Ive dug a bit deeper reviewing the original pcap that caught my eye.  The concern / confusion at this point is that most other utilities report similar values ~12,097 whereas Argus is reporting  value thats ~ 500% larger. 


1.  I ran tshark and ‘manually” counted multiple instances of sequence numbers when tcp.len is greater than 1 ie not an ack

accuracy-test]#  tshark -r no-vlan.pcap -nn -Y 'tcp.srcport==35940 and tcp.len > 1' -T fields -e ip.src -e ip.dst -e tcp.dstport  -e tcp.seq  | sort | uniq -dc | wc -l.
12087 

(this is unique instances not total count, though each sequence number showed up twice in spot checking)

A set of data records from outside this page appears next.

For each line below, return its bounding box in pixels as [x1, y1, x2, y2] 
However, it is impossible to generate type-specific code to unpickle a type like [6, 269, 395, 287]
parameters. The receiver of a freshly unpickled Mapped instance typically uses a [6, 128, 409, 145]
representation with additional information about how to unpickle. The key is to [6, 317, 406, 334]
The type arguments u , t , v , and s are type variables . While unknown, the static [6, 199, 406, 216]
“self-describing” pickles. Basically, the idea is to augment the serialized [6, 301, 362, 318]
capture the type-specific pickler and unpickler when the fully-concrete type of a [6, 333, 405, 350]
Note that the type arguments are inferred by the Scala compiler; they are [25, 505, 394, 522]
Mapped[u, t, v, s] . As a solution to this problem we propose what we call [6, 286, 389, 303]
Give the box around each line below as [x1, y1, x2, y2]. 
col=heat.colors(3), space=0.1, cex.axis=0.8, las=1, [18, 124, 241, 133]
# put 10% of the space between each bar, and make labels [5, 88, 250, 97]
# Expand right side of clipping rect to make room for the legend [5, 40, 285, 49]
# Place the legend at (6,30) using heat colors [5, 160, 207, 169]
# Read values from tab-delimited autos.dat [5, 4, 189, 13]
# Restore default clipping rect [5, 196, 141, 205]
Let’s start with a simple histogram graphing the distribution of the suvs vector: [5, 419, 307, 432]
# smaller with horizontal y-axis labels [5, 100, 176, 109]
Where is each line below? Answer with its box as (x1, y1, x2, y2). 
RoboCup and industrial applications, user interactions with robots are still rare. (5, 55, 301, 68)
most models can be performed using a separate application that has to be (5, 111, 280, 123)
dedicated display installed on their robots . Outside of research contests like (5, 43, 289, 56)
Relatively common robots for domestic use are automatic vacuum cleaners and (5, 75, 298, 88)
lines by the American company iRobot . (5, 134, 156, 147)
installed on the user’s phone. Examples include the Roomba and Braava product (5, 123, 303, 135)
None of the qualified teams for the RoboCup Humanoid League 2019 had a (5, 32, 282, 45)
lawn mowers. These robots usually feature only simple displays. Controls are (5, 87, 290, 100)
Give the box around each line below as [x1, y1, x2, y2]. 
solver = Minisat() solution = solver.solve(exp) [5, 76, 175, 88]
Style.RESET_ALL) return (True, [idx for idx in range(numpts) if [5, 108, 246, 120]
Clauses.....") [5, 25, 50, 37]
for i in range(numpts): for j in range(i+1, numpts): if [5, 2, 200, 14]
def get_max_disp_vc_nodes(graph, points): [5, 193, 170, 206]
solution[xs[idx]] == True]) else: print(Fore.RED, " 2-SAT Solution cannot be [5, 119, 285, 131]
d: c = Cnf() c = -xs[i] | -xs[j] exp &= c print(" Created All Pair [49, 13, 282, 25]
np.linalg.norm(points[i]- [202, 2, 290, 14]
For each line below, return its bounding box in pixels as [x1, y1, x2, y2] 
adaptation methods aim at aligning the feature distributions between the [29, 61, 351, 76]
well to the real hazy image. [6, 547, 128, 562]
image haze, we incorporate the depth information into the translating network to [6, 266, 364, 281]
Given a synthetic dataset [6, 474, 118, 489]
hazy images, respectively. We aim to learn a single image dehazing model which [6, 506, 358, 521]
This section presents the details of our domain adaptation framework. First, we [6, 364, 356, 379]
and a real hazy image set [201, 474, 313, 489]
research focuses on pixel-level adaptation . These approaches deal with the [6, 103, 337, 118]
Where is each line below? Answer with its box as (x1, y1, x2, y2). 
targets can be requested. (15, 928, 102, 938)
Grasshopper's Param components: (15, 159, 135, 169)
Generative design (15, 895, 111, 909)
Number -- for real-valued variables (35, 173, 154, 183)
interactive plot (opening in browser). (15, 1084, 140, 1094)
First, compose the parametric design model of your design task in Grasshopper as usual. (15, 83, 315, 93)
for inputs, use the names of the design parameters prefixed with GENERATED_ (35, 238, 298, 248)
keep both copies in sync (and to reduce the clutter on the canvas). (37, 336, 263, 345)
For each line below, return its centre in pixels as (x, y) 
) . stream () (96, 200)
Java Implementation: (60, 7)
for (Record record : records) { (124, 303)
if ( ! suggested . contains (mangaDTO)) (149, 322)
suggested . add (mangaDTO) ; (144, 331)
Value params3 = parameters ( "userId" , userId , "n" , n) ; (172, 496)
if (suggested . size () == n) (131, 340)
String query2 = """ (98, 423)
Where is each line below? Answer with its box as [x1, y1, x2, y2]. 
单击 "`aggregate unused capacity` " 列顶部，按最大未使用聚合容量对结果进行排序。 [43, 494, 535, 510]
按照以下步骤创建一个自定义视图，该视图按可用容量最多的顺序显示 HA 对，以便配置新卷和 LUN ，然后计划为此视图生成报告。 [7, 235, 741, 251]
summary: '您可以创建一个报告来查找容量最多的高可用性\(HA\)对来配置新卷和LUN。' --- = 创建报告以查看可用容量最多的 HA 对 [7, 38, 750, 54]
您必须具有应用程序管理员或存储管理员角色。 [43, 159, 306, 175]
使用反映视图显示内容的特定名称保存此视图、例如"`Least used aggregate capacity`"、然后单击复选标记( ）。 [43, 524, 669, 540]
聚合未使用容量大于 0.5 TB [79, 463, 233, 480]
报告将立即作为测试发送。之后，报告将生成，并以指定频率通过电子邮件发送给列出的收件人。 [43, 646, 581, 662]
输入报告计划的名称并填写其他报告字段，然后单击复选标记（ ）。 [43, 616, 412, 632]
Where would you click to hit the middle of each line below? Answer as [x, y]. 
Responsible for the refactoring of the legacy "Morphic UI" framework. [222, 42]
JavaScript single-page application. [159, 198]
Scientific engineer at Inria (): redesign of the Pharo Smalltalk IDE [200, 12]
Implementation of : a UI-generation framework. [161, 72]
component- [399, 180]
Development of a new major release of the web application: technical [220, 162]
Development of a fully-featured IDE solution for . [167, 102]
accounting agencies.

2. next I looked at what tshark's own tcp analysis would result in. 
tshark -r no-vlan.pcap -nn -Y 'tcp.port==35940 and tcp.analysis.retransmission' -T fields -e ip.src -e ip.dst -e tcp.dstport  -e tcp.seq  | wc -l 
13610

-this number is is different to be sure but within same order of magnitude

3.  next we ran this pcap through tcptrace and it also reported 12087 

4. finally ran argus / racluster is showing the following:  

accuracy-test]# racluster -n -r no-vlan.argus   -M dsrs=+metric,+asn,+net,+agr,+ipattr  -s +trans, +cause, +retrans,+loss,+appbytes, dur
         StartTime      Flgs  Proto            SrcAddr  Sport   Dir            DstAddr  Dport  TotPkts   TotBytes State  Trans   Cause          Retrans Loss  TotAppByte        Dur 
   18:32:30.061403  e s         tcp       xxx.xxx.123.97.35940     ->      xxx.xxx.106.139.5201     309477 2089885325   RST      3   Start       0      66189 2068372573  10.294667

- it should be noted that the metrics for total app bytes, and total packets are consistent with other utilities and all were generated from the same pcap file.
- ra is unable to return retrans values even though in the source code loss is calculated from retrans?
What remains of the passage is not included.